Around them the music continued, though Esther suddenly heard it differently now. She could still catch the movement of skirts, the turn of shoes, the rustle of sleeves, the hush of murmurs, but all of it seemed more distant than before. The whispers around them had not vanished; if anything, they had multiplied, but they were more restrained now, pressed low beneath surprise.

Many people were looking at them.

Esther knew it.

Her pulse only raced harder because of it.

But Elana’s lessons returned to her at once, surfacing through the panic.

"Confidence and posture.
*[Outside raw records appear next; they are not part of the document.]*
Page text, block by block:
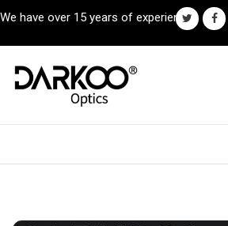
We have over 15 years of experience.
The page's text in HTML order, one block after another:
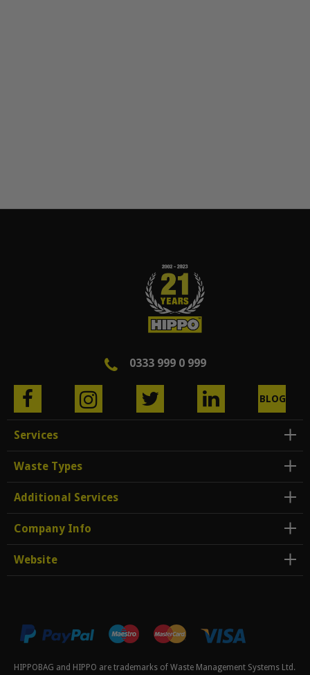
0333 999 0 999
BLOG
Services
Waste Types
Additional Services
Company Info
Website
HIPPOBAG and HIPPO are trademarks of Waste Management Systems Ltd.
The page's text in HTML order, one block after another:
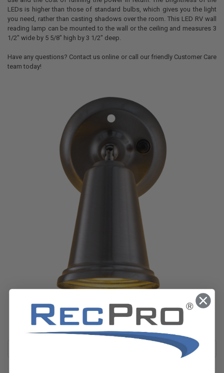
LEDs is higher than those of standard bulbs, which gives you the light
you need, rather than casting shadows over the room. This LED RV wall
reading lamp can be mounted to the wall or the ceiling and measures 3
1/2" wide by 5 5/8" high by 3 1/2" deep.
Have any questions? Contact us online or call our friendly Customer Care
team today!
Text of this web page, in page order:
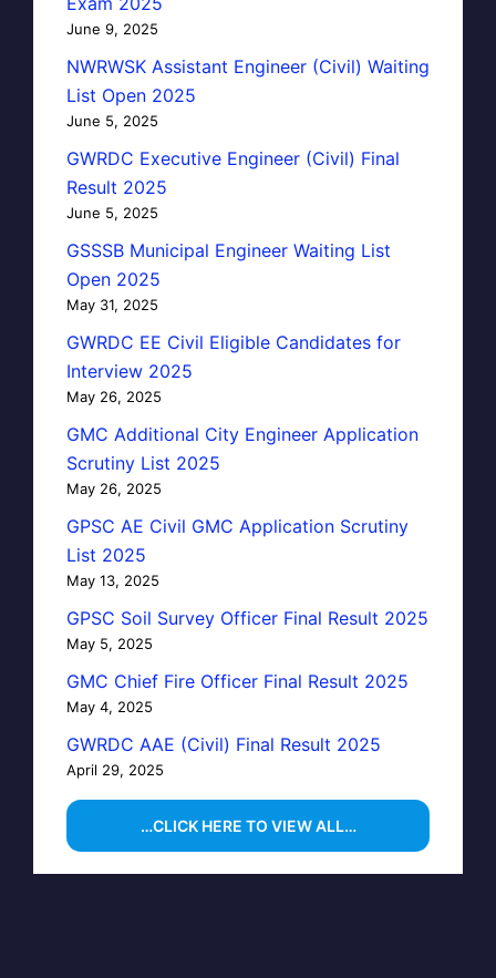
June 9, 2025
NWRWSK Assistant Engineer (Civil) Waiting
List Open 2025
June 5, 2025
GWRDC Executive Engineer (Civil) Final
Result 2025
June 5, 2025
GSSSB Municipal Engineer Waiting List
Open 2025
May 31, 2025
GWRDC EE Civil Eligible Candidates for
Interview 2025
May 26, 2025
GMC Additional City Engineer Application
Scrutiny List 2025
May 26, 2025
GPSC AE Civil GMC Application Scrutiny
List 2025
May 13, 2025
GPSC Soil Survey Officer Final Result 2025
May 5, 2025
GMC Chief Fire Officer Final Result 2025
May 4, 2025
GWRDC AAE (Civil) Final Result 2025
April 29, 2025
…CLICK HERE TO VIEW ALL…
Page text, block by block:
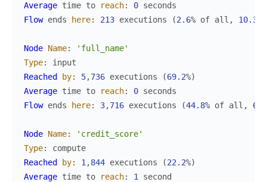
Average time to reach: 0 seconds
Flow ends here: 213 executions (2.6% of all , 10.3
Node Name:
'full_name'
Type:
input
Reached
by: 5,736 executions (69.2%)
Average time to reach: 0 seconds
Flow ends here: 3,716 executions (44.8% of all ,
Node Name:
'credit_score'
Type:
compute
Reached
by: 1 ,844 executions (22.2%)
Average time to reach: 1 second
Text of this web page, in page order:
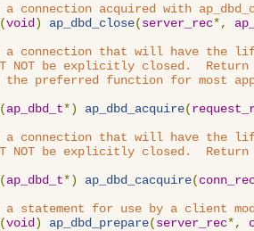
connection acquired with
(void ) ap_dbd_close(server_rec*,
a connection that will have the
NOT be explicitly closed.  Return
preferred function for most
(ap_dbd_t*) ap_dbd_acquire(
a connection that will have the
NOT be explicitly closed.  Return
(ap_dbd_t*) ap_dbd_cacquire(
a statement for use by a client
(void ) ap_dbd_prepare(server_rec*,
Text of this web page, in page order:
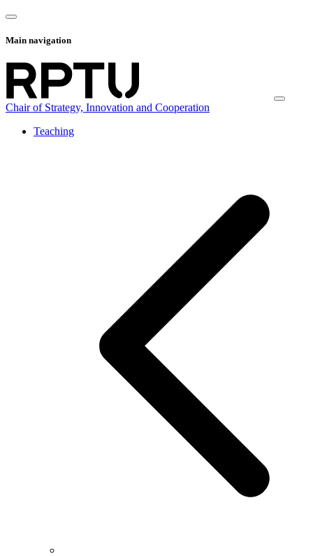
Main navigation
Chair of Strategy, Innovation and Cooperation
Teaching
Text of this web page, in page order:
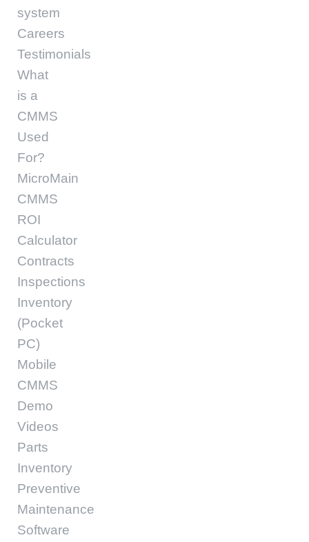
system
Careers
Testimonials
What
is a
CMMS
Used
For?
MicroMain
CMMS
ROI
Calculator
Contracts
Inspections
Inventory
(Pocket
PC)
Mobile
CMMS
Demo
Videos
Parts
Inventory
Preventive
Maintenance
Software
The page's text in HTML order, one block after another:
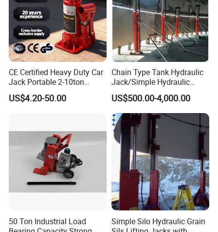
CE Certified Heavy Duty Car
Jack Portable 2-10ton
Hydraulic Bottle Jack
US$4.20-50.00
Chain Type Tank Hydraulic
Jack/Simple Hydraulic
Lifting Jacking System for
Tank Fabrication/Automatic
Top-to-Bottom Tank
Construction Hydraulic Jack
in Stock
US$500.00-4,000.00
50 Ton Industrial Load
Simple Silo Hydraulic Grain
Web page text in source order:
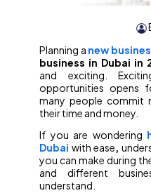
Planning a new
business in Dubai in
and exciting.
opportunities opens
many people commit
their time and money.
If you are wondering
Dubai with ease,
you can make during
and different
understand.
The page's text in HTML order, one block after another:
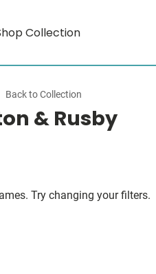
Collection
Back to Collection
& Rusby
Try changing your filters.
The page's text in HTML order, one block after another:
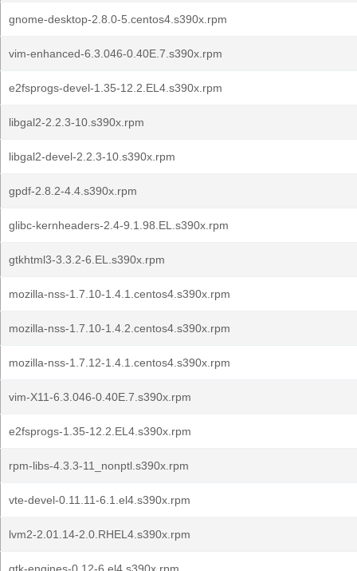
gnome-desktop-2.8.0-5.centos4.s390x.rpm
vim-enhanced-6.3.046-0.40E.7.s390x.rpm
e2fsprogs-devel-1.35-12.2.EL4.s390x.rpm
libgal2-2.2.3-10.s390x.rpm
libgal2-devel-2.2.3-10.s390x.rpm
gpdf-2.8.2-4.4.s390x.rpm
glibc-kernheaders-2.4-9.1.98.EL.s390x.rpm
gtkhtml3-3.3.2-6.EL.s390x.rpm
mozilla-nss-1.7.10-1.4.1.centos4.s390x.rpm
mozilla-nss-1.7.10-1.4.2.centos4.s390x.rpm
mozilla-nss-1.7.12-1.4.1.centos4.s390x.rpm
vim-X11-6.3.046-0.40E.7.s390x.rpm
e2fsprogs-1.35-12.2.EL4.s390x.rpm
rpm-libs-4.3.3-11_nonptl.s390x.rpm
vte-devel-0.11.11-6.1.el4.s390x.rpm
lvm2-2.01.14-2.0.RHEL4.s390x.rpm
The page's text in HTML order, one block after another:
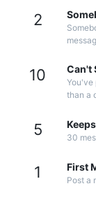
2
10 Can't
You've
than a
5 30
1 First
Post a
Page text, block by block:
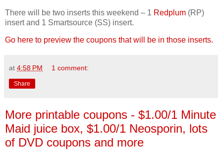
There will be two inserts this weekend – 1 Redplum (RP)
insert and 1 Smartsource (SS) insert.
Go here to preview the coupons that will be in those inserts.
at 4:58 PM 1 comment:
Share
More printable coupons - $1.00/1 Minute
Maid juice box, $1.00/1 Neosporin, lots
of DVD coupons and more
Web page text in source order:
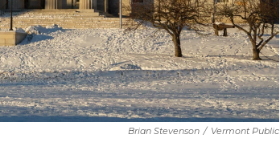
Brian Stevenson / Vermont Public
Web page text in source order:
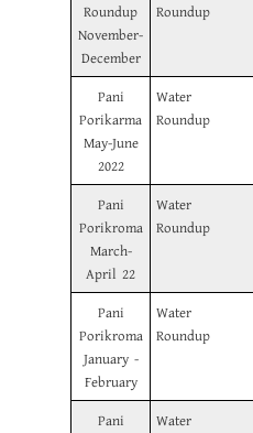
Roundup
November-
December
Roundup
Pani
Porikarma
May-June
2022
Water
Roundup
Pani
Porikroma
March-
April 22
Water
Roundup
Pani
Porikroma
January -
February
Water
Roundup
Pani
Water
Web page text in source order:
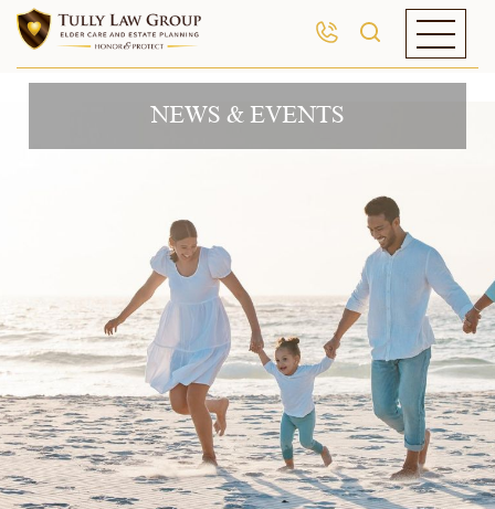
NEWS & EVENTS
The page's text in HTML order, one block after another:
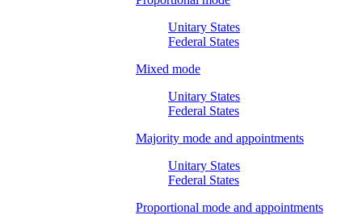
Unitary States
Federal States
Mixed mode
Unitary States
Federal States
Majority mode and appointments
Unitary States
Federal States
Proportional mode and appointments
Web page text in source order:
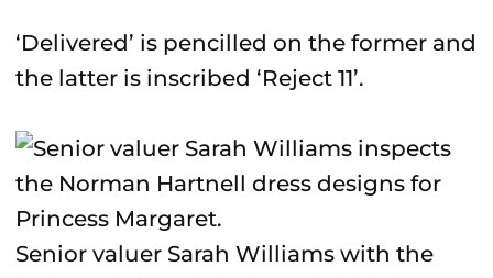
‘Delivered’ is pencilled on the former and
the latter is inscribed ‘Reject 11’.
Senior valuer Sarah Williams with the
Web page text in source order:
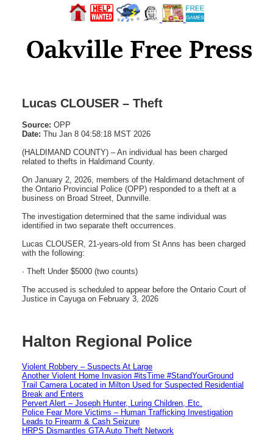
Lucas CLOUSER – Theft
Source: OPP
Date: Thu Jan 8 04:58:18 MST 2026
(HALDIMAND COUNTY) – An individual has been charged
related to thefts in Haldimand County.
On January 2, 2026, members of the Haldimand detachment of
the Ontario Provincial Police (OPP) responded to a theft at a
business on Broad Street, Dunnville.
The investigation determined that the same individual was
identified in two separate theft occurrences.
Lucas CLOUSER, 21-years-old from St Anns has been charged
with the following:
· Theft Under $5000 (two counts)
The accused is scheduled to appear before the Ontario Court of
Justice in Cayuga on February 3, 2026
Halton Regional Police
Violent Robbery – Suspects At Large
Another Violent Home Invasion #itsTime #StandYourGround
Trail Camera Located in Milton Used for Suspected Residential
Break and Enters
Pervert Alert – Joseph Hunter, Luring Children, Etc.
Police Fear More Victims – Human Trafficking Investigation
Leads to Firearm & Cash Seizure
HRPS Dismantles GTA Auto Theft Network
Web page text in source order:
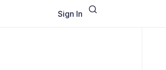
Sign In
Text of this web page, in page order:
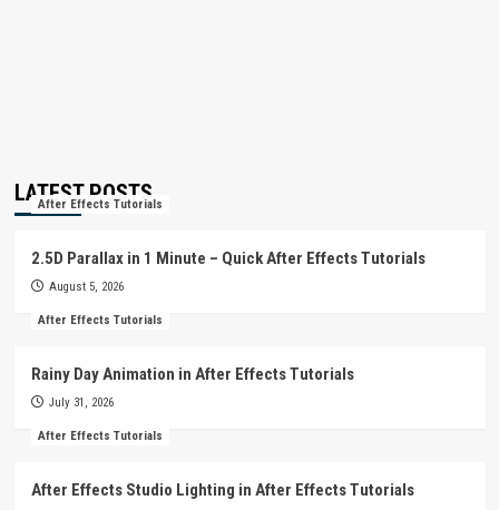
LATEST POSTS
After Effects Tutorials
2.5D Parallax in 1 Minute – Quick After Effects Tutorials
August 5, 2026
After Effects Tutorials
Rainy Day Animation in After Effects Tutorials
July 31, 2026
After Effects Tutorials
After Effects Studio Lighting in After Effects Tutorials
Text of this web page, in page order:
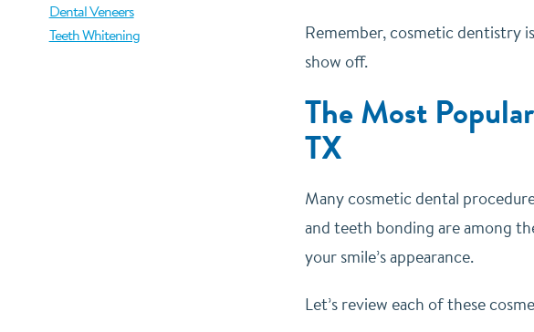
Remember, cosmetic dentistry
show off.
The Most
TX
Many cosmetic dental
and teeth bonding are among
your smile’s appearance.
Let’s review each of these
Dental Veneers
Teeth Whitening
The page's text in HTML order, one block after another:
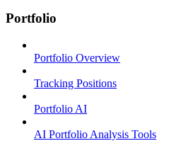
Portfolio
Portfolio Overview
Tracking Positions
Portfolio AI
AI Portfolio Analysis Tools
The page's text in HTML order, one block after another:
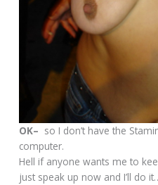
OK– so I don’t have the
computer.
Hell if anyone wants me to
just speak up now and I’ll do
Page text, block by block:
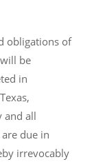
obligations of
be
in
and all
due in
irrevocably
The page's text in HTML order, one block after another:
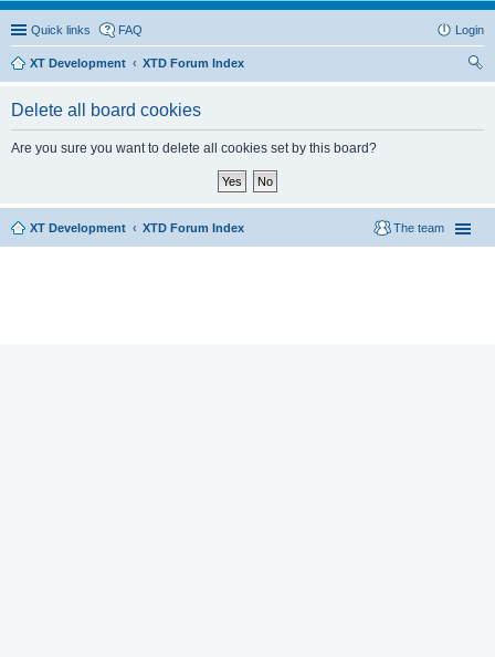
Quick links FAQ Login
XT Development
XTD Forum Index
Delete all board cookies
Are you sure you want to delete all cookies set by this board?
XT Development XTD Forum Index The team
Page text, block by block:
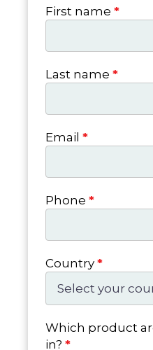
First name *
Last name *
Email *
Phone *
Country *
Which product
in? *
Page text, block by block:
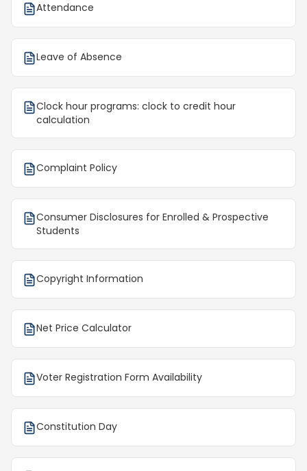
Attendance
Leave of Absence
Clock hour programs: clock to credit hour
calculation
Complaint Policy
Consumer Disclosures for Enrolled & Prospective
Students
Copyright Information
Net Price Calculator
Voter Registration Form Availability
Constitution Day
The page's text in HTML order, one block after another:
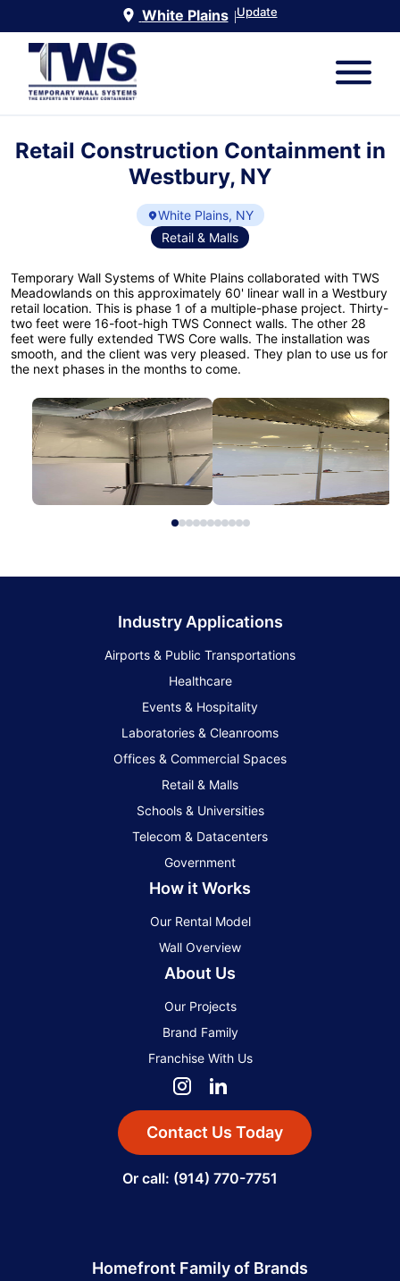
White Plains |Update
Retail Construction Containment in
Westbury, NY
White Plains, NY
Retail & Malls
Temporary Wall Systems of White Plains collaborated with TWS
Meadowlands on this approximately 60' linear wall in a Westbury
retail location. This is phase 1 of a multiple-phase project. Thirty-
two feet were 16-foot-high TWS Connect walls. The other 28
feet were fully extended TWS Core walls. The installation was
smooth, and the client was very pleased. They plan to use us for
the next phases in the months to come.
Industry Applications
Airports & Public Transportations
Healthcare
Events & Hospitality
Laboratories & Cleanrooms
Offices & Commercial Spaces
Retail & Malls
Schools & Universities
Telecom & Datacenters
Government
How it Works
Our Rental Model
Wall Overview
About Us
Our Projects
Brand Family
Franchise With Us
Contact Us Today
Or call: (914) 770-7751
Homefront Family of Brands
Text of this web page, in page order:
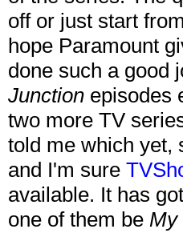
off or just start
hope Paramount
done such a good
Junction episodes
two more TV
told me which yet,
and I'm sure
available. It has
one of them be My
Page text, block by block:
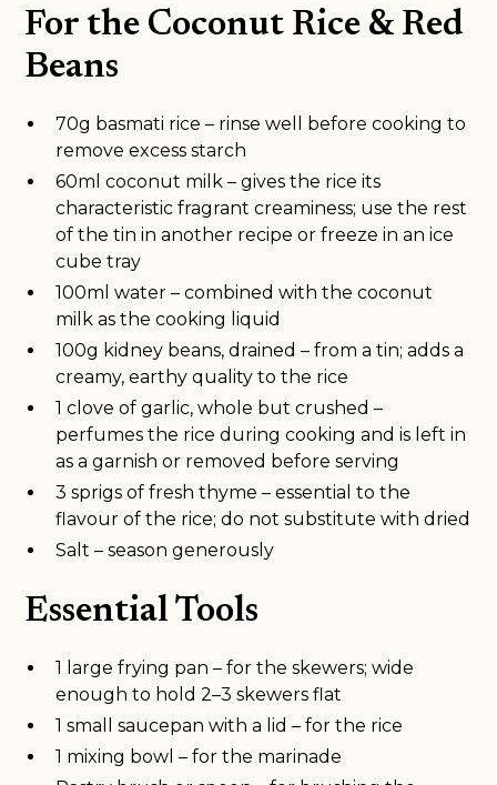
For the Coconut Rice & Red
Beans
70g basmati rice – rinse well before cooking to
remove excess starch
60ml coconut milk – gives the rice its
characteristic fragrant creaminess; use the rest
of the tin in another recipe or freeze in an ice
cube tray
100ml water – combined with the coconut
milk as the cooking liquid
100g kidney beans, drained – from a tin; adds a
creamy, earthy quality to the rice
1 clove of garlic, whole but crushed –
perfumes the rice during cooking and is left in
as a garnish or removed before serving
3 sprigs of fresh thyme – essential to the
flavour of the rice; do not substitute with dried
Salt – season generously
Essential Tools
1 large frying pan – for the skewers; wide
enough to hold 2–3 skewers flat
1 small saucepan with a lid – for the rice
1 mixing bowl – for the marinade
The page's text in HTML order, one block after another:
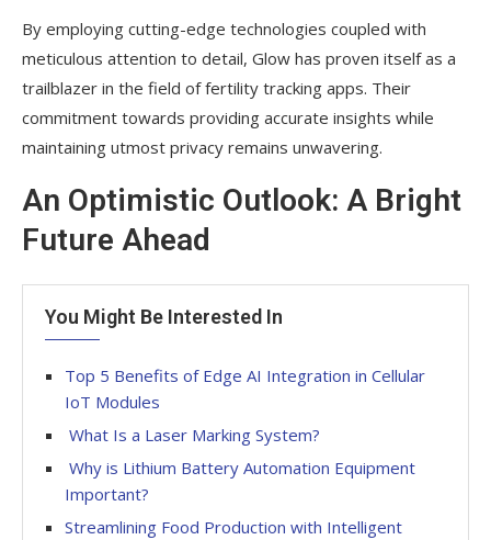
By employing cutting-edge technologies coupled with
meticulous attention to detail, Glow has proven itself as a
trailblazer in the field of fertility tracking apps. Their
commitment towards providing accurate insights while
maintaining utmost privacy remains unwavering.
An Optimistic Outlook: A Bright
Future Ahead
You Might Be Interested In
Top 5 Benefits of Edge AI Integration in Cellular
IoT Modules
What Is a Laser Marking System?
Why is Lithium Battery Automation Equipment
Important?
Streamlining Food Production with Intelligent
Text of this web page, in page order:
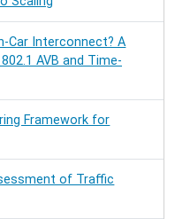
Car Interconnect? A
AVB and Time-
Framework for
of Traffic
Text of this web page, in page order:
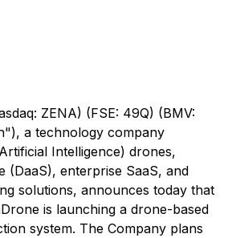
ZENA) (FSE: 49Q) (BMV:
a technology company
Intelligence) drones,
(DaaS), enterprise SaaS, and
solutions, announces today that
is launching a drone-based
system. The Company plans

Do not look like you do not belong. No matter who watches, act as though the floor was always yours."

Gathering what courage she could, Esther raised her left hand the way she had been taught. Then she rose awkwardly onto the tips of her shoes, trying to reach Ulrich’s shoulder.

She almost made it.

Almost.

The problem was ridiculous once she actually attempted it.

Ulrich was far too tall.

He stood well over six feet, broad-shouldered and immovable, while she was still only a twelve-year-old girl. The top of her head barely reached below his sternum. Even straining upward, she could not reach properly, and if she somehow managed it, keeping the position through the full dance would be hopeless.

Ulrich watched her struggle for a second and understood immediately.

Elana had clearly drilled etiquette into them without mercy, but she had likely imagined Esther dancing with boys nearer her own age. If a taller man led her, then the proper form would have to bend.

"Lower your hand," Ulrich said. "It is unnecessary if you are shorter."

Esther froze in the middle of her awkward reach.

"Hah... um... okay," she nodded quickly, her voice small with embarrassment.

She lowered her hand at once, though where to place it became a different problem entirely. When it came down near his side, her blush deepened so much it nearly stung.

Had she ever touched him like this before?

Not like this.

Not in front of everyone.

Not with his hand holding hers and his body standing this close, with the whole hall watching as though the floor itself had tilted beneath them.

Esther swallowed and tried very hard not to think about any of that.

Ulrich, mercifully, did not comment further. He only adjusted their hold, guiding her into a simpler position that she could actually maintain, one hand steadying hers, the other set carefully enough to lead without forcing.

Then, under most of the eyes, he began the first step.